Exercise brief
The result should be the line with "e poi chiedono 300 (65, 256, 165, 270)" followed by every remaining line of the entries, each reproduced exactly, with nothing else.

(Data entries)

:::::

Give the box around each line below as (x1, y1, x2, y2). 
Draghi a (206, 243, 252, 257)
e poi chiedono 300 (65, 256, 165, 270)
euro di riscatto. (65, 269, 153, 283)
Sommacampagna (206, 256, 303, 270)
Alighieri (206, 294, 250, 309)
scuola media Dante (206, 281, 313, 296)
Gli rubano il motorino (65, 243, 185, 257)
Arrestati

:::::

Response
e poi chiedono 300 (65, 256, 165, 270)
euro di riscatto. (65, 269, 153, 283)
Sommacampagna (206, 256, 303, 270)
Alighieri (206, 294, 250, 309)
scuola media Dante (206, 281, 313, 296)
Gli rubano il motorino (65, 243, 185, 257)
Arrestati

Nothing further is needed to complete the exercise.